In March of 1936, John Marble filed for (and subsequently received) permission to convert 499 Beacon from four apartments and doctor’s office to six apartments and a doctors office.
On March 4, 1941, John Marble recorded a deed transferring the property back to John Harlow. The deed was dated October 15, 1931, the same day John Marble had acquired the property from his brother-in-law.
In January of 1948, John Marble (presumably on behalf of John Harlow) applied for (and subsequently received) permission to increase the number of apartments to seven plus a doctor’s office.
John S. Harlow continued to live at 499 Beacon until his death in January of 1950. 499 Beacon was inherited by Roselle (Harlow) Marble and their sister, Marion (Harlow) Tribou, the wife of Earl Squires Tribou.

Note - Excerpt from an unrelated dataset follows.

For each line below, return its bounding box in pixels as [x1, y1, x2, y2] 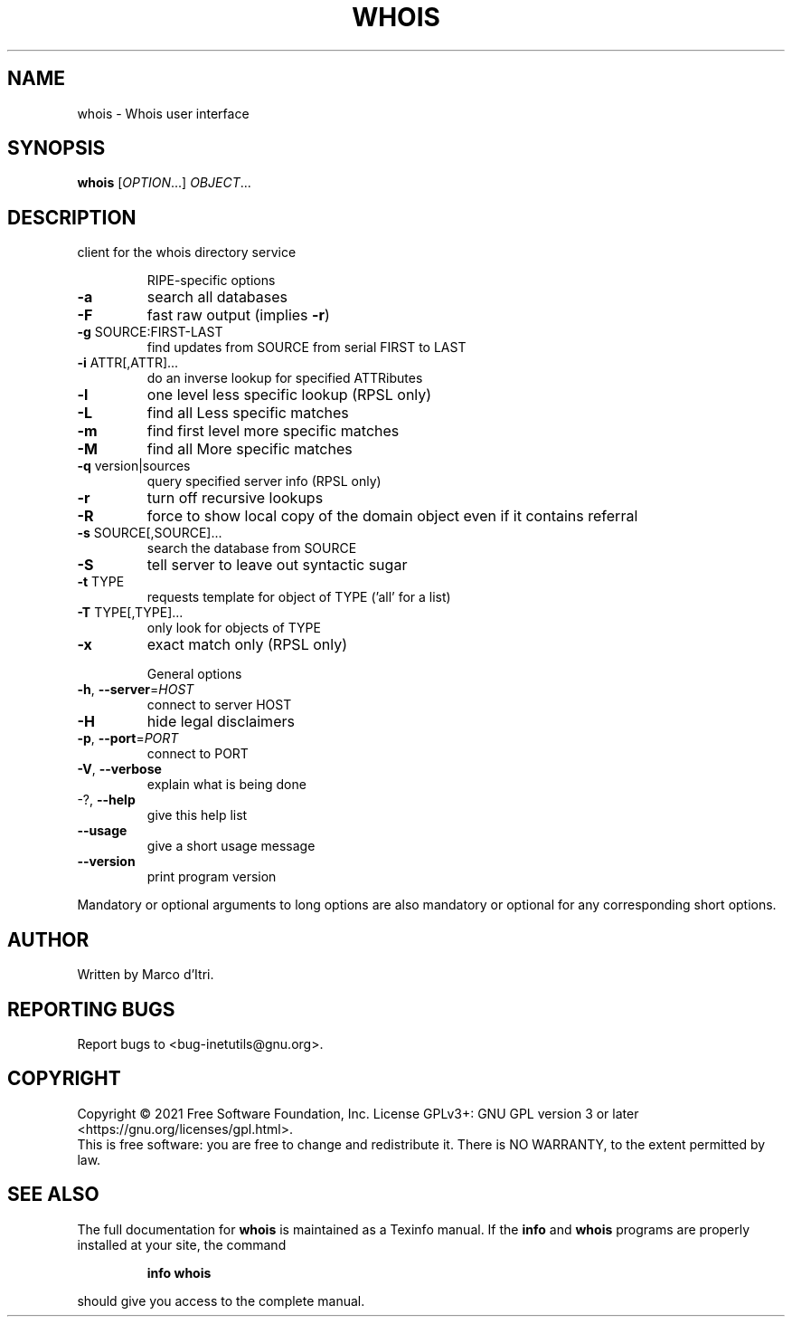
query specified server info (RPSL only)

Roselle (Harlow) Marble died in 1953.
On January 26, 1959, Edward M. Juskalian purchased 499 Beacon from Marion (Harlow) Tribou, John Carroll Marble, and the Marbles’ two children, John Carroll Marble, Jr., and Mary Elizabeth (Marble) Green, the wife of Philip Palmer Green, Jr. Edward Juskalian lived in West Medford.
On December 14, 1990, Edward Juskalian transferred the property to his wife, Barbara A. (Brooks) Juskalian, and on September 7, 2004, she transferred it back to her husband and to her son, Edward Juskalian, Jr., as trustees of the Juskalian Suffolk Realty Trust. Edward Juskalian, Sr., died in January of 2010.
On August 25, 2015, 499 Beacon was purchased from the Juskalian Suffolk Realty Trust by the 499 Beacon Street LLC (The Mount Vernon Company, Inc., manager; Bruce Percelay, president and treasurer).
On May 19, 2017, 499 Beacon was purchased from the 499 Beacon Street LLC by the Ledermann US Real Estate Corp.
499 Beacon remained an apartment building in 2018.